[Records drawn from a dataset]

********************

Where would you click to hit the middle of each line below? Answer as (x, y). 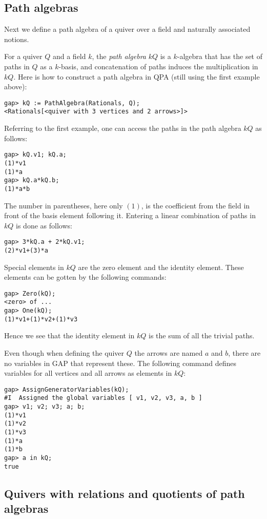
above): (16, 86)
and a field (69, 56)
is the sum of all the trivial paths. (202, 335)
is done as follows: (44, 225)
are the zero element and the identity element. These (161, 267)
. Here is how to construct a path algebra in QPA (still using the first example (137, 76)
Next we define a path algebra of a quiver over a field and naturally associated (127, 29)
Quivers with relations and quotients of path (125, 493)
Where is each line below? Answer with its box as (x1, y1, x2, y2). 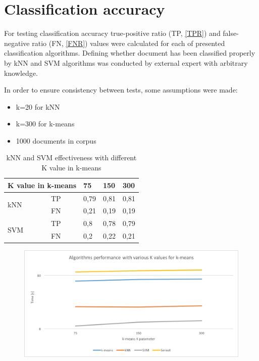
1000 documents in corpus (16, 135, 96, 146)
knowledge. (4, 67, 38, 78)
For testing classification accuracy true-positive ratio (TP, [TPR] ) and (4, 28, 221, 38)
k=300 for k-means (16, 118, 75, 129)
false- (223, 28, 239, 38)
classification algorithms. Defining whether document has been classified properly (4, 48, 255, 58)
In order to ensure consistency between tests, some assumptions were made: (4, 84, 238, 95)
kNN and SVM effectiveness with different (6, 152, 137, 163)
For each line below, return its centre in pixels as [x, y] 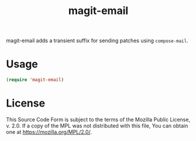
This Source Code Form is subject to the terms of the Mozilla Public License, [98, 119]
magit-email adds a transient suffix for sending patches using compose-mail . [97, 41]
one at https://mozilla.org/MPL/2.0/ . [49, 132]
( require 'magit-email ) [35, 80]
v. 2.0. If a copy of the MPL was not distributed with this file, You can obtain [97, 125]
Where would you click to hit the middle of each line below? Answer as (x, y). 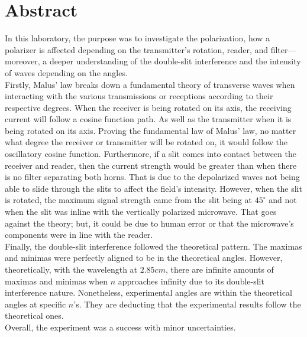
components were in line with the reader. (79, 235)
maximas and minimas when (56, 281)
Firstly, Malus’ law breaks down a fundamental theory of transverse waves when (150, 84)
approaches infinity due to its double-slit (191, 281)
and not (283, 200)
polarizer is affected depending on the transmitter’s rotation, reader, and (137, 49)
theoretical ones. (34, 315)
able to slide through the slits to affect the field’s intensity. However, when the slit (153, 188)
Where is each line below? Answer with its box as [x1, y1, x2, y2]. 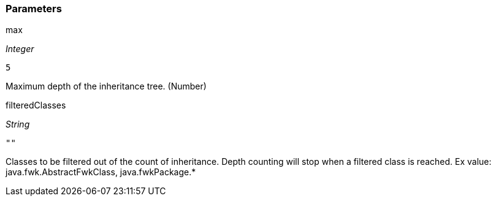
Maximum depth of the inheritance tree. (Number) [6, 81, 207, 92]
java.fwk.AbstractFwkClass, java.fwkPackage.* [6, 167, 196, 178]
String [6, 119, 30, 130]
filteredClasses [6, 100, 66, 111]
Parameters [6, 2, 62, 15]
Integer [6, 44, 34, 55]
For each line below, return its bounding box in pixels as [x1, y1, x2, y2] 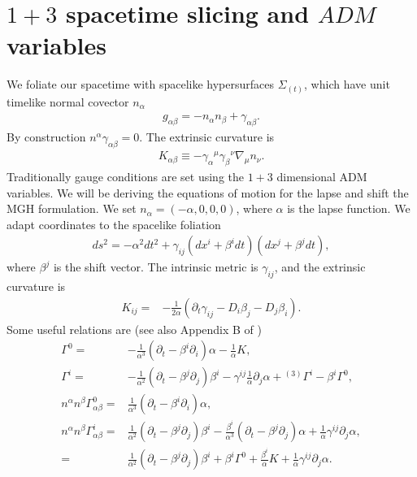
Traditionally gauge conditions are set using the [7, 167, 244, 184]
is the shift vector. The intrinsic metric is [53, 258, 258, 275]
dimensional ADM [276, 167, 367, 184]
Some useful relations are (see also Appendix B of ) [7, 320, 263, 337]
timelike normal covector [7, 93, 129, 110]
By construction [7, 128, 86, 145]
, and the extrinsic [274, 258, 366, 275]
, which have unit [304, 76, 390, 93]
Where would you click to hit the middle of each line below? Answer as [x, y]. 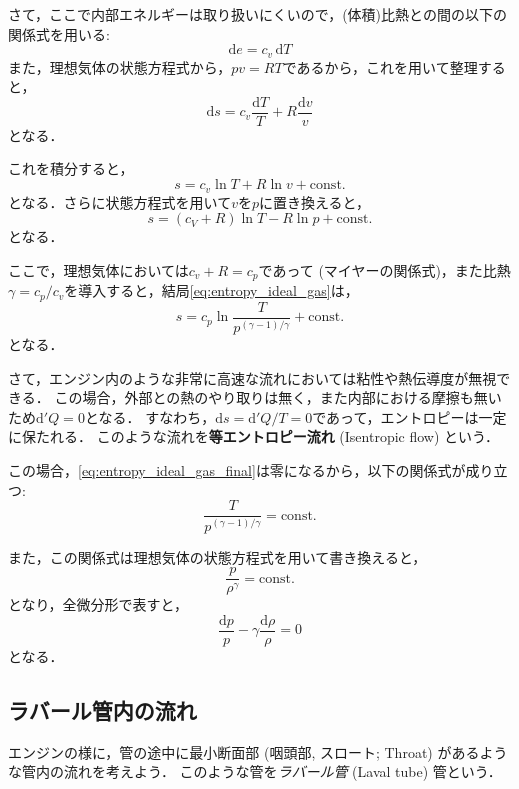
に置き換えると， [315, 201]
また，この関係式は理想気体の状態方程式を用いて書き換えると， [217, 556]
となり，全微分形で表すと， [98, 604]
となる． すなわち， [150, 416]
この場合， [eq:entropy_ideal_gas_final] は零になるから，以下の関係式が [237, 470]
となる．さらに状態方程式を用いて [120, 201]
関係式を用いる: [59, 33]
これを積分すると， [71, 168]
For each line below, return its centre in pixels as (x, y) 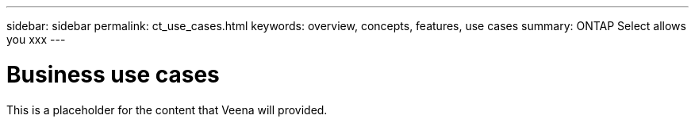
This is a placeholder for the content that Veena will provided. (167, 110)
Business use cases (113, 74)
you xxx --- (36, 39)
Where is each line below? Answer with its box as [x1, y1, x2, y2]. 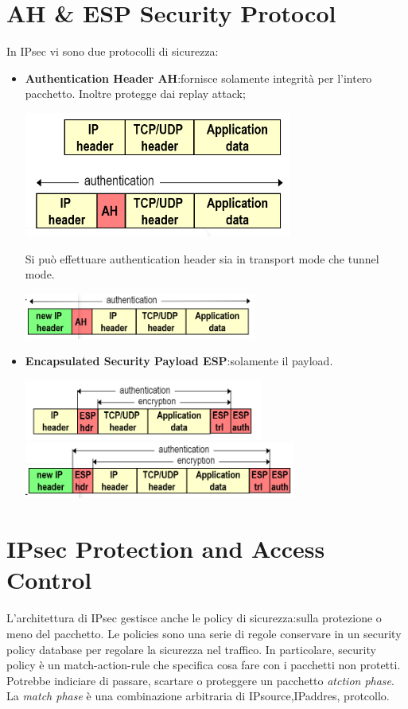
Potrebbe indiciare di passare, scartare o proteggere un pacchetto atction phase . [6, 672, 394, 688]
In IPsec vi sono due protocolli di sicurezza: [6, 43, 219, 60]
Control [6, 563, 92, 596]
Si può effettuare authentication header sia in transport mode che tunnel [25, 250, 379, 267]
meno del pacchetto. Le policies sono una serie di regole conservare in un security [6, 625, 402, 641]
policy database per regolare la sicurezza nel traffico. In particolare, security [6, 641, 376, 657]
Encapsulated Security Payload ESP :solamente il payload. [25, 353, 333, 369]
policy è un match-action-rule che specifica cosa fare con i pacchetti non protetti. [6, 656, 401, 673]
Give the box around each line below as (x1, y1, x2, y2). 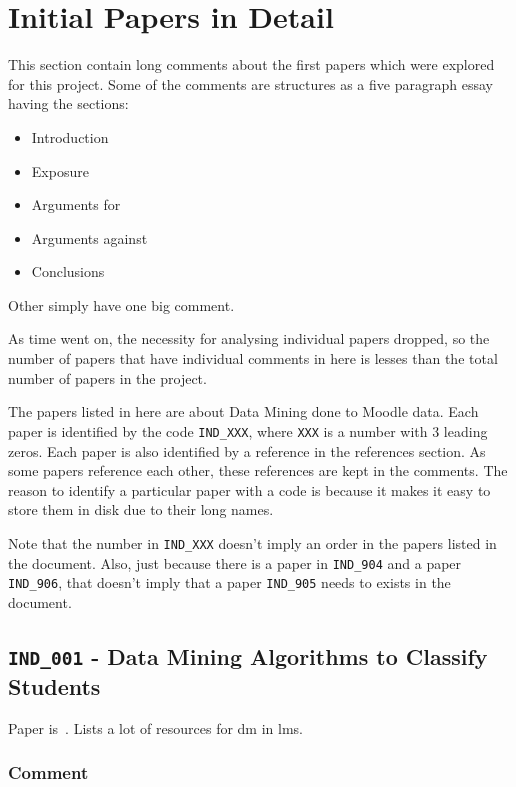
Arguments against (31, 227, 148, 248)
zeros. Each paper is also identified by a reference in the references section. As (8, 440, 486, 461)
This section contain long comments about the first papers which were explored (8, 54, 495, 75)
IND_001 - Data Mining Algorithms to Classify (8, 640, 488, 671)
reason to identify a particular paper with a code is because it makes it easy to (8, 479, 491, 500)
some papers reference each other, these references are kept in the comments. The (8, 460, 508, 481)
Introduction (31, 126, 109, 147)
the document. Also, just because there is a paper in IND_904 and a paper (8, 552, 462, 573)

********************

### EXERCISE DETAILS
Each line of the records with the word "email" in it is to be copied.

### ANSWER BOX
magit-email adds a transient suffix for sending patches using compose-mail . [97, 41]
( require 'magit-email ) [35, 80]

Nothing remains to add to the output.